Diutina catenulata

Scientific classification
- Kingdom: Fungi
- Division: Ascomycota
- Class: Saccharomycetes
- Order: Saccharomycetales
- Family: Debaryomycetaceae
- Genus: Diutina
- Species: D. catenulata
- Binomial name: Diutina catenulata (Diddens & Lodder) Khunnamwong, Lertwattanasakul, Jindam., Limtong & Lachance, 2015

= Diutina catenulata =

- Genus: Diutina
- Species: catenulata
- Authority: (Diddens & Lodder) Khunnamwong, Lertwattanasakul, Jindam., Limtong & Lachance, 2015

Species of fungus

Diutina catenulata is a yeast-form fungus in the phylum Ascomycota. It is distributed globally and commonly found on the skin of humans and animals, in soil, and in dairy products.

== Taxonomy ==
D. catenulata is a species originally assigned to the genus Candida. To be a species in the genus Candida implies a close relatedness to the type species Candida tropicalis, but it was found through tRNA, rRNA, and other phylogenetic analysis that C. catenulata is not closely related to C. tropicalis.
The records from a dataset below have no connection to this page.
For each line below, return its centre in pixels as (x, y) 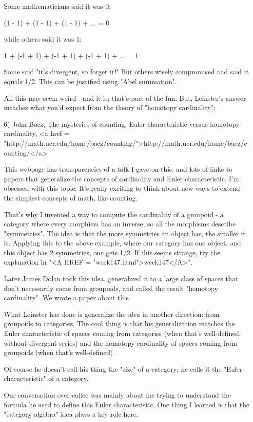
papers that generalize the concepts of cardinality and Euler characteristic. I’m (122, 178)
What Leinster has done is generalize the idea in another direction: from (112, 314)
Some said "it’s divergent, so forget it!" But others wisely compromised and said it (126, 72)
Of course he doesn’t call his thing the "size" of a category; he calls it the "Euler (123, 368)
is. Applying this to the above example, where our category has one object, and (123, 243)
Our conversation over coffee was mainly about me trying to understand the (117, 395)
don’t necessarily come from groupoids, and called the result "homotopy (111, 288)
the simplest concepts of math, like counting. (71, 197)
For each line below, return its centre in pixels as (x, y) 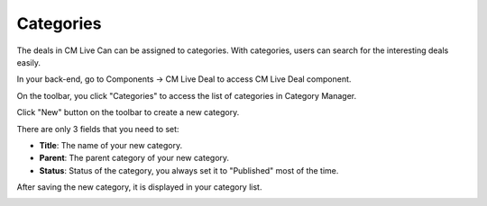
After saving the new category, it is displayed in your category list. (139, 187)
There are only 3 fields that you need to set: (98, 129)
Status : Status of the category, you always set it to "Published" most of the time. (189, 170)
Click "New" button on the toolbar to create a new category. (128, 112)
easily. (28, 62)
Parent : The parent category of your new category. (134, 158)
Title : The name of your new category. (111, 145)
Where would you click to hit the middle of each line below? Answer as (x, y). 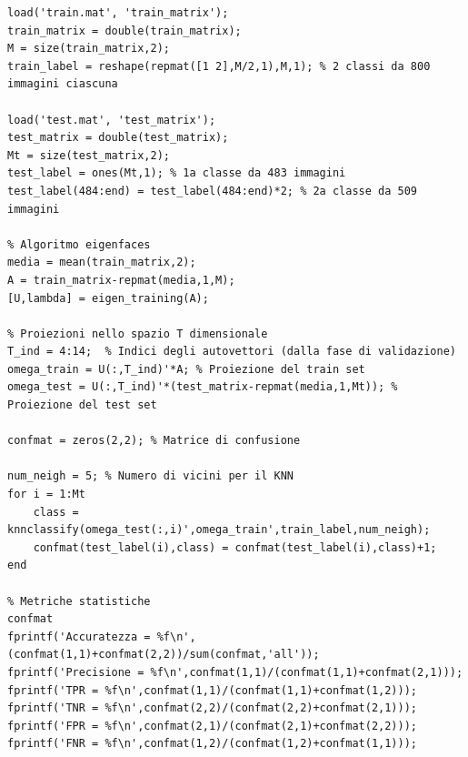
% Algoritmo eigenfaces (79, 244)
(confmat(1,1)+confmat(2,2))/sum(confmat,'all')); (164, 655)
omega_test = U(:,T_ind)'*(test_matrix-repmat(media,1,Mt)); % (203, 387)
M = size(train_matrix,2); (89, 49)
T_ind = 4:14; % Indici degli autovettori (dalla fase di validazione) (232, 352)
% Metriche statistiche (79, 601)
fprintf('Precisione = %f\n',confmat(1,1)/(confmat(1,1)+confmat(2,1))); (235, 672)
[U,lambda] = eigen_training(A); (108, 298)
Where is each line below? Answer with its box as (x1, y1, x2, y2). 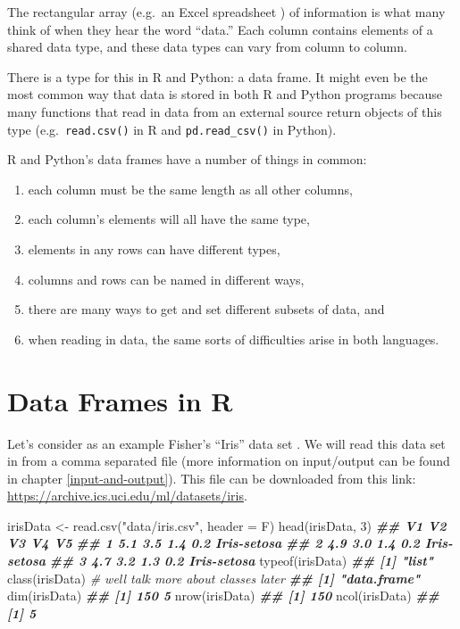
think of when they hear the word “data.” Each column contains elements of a (7, 20, 433, 38)
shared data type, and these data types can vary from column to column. (7, 37, 407, 56)
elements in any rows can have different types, (28, 240, 280, 258)
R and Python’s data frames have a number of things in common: (7, 150, 367, 169)
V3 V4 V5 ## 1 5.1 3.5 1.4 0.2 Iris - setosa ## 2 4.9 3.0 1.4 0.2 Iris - (7, 534, 453, 552)
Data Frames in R (7, 382, 233, 418)
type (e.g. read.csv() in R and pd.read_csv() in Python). (7, 120, 337, 138)
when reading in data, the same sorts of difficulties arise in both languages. (28, 329, 439, 348)
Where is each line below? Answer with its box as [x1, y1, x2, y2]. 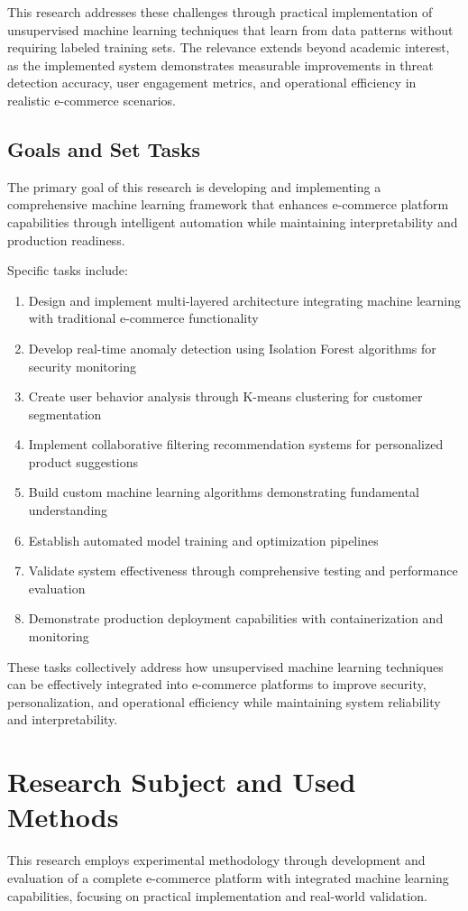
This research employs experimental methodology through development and [7, 851, 426, 870]
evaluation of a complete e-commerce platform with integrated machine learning [7, 868, 449, 887]
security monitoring [28, 356, 136, 375]
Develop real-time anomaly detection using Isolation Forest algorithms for [28, 338, 436, 357]
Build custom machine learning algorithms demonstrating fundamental [28, 483, 419, 502]
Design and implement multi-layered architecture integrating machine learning [28, 290, 461, 309]
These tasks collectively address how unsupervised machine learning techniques [7, 657, 444, 676]
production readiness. [7, 230, 125, 249]
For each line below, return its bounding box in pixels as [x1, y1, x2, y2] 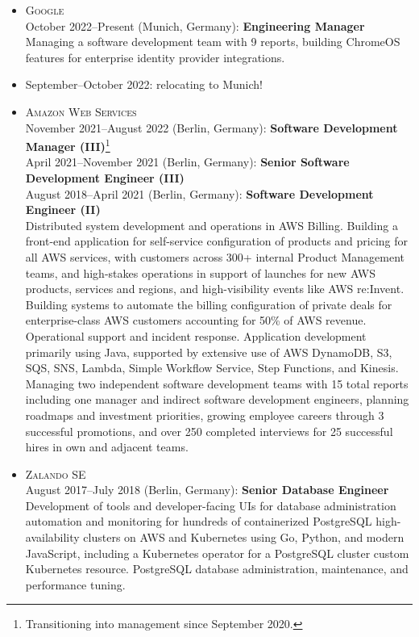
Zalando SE [25, 465, 86, 482]
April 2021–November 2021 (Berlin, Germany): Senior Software [25, 153, 350, 170]
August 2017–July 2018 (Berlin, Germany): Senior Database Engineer [25, 481, 389, 498]
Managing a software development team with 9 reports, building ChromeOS [25, 33, 400, 50]
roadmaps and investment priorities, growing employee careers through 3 [25, 406, 384, 423]
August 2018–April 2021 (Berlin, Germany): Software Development [25, 185, 374, 202]
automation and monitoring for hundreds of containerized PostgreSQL [25, 513, 372, 530]
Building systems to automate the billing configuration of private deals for [25, 295, 392, 312]

As such, C. catenulata has been reclassified into a new genus, Diutina, as Diutina catenulata. This change also affected the family classification as Diutina is in the family Debaryomycetaceae/Metschnikowiaceae while the original genus Candida belongs to the family Saccaromycetaceae. Its membership to phylum Ascomycota, class Saccharomycetes, and order Saccharomycetales have remained unchanged.

== Morphology ==
D. catenulata is capable of living both as a yeast or as a pseudomycelium composed of pseudohyphae and capsule-shaped cells with dimensions of 1-2 micrometers by 5-7 micrometers.

== Ecology ==
Diutina catenulata is a skin and gut microbiome component of humans and animals, soil microbiome fungi, dairy product contaminant, and occasional opportunistic fungal pathogen. In the soil D. catenulata is most strongly associated with the necrobiome soil community. In soils surrounding cadavers, D. catenulata populations have been observed in experiments to grow to compose a significant portion of these soil communities over time. In cases of D. catenulata operating as an opportunistic pathogen it is most common that infections manifest as some type of superficial skin infection. In a rare case a 42-year-old woman in Strasbourg, France was found to be invasively infected by Diutina catenulata after blood cultures were prepared upon her re-admittance to a hospital post cancer treatment. This is the only recorded case of invasive infection by D. catenulata.

== Bioremediation ==
In a lab setting when supplied with food waste and composting, diesel fuel-inoculated colonies of D. catenulata were observed to degrade approximately 80% of petroleum hydrocarbons present in their environment. In un-inoculated colonies 48% hydrocarbon degradation was observed. Both of these results indicate D. catenulata is a promising species for use in bioremediation efforts of oil contaminated environments.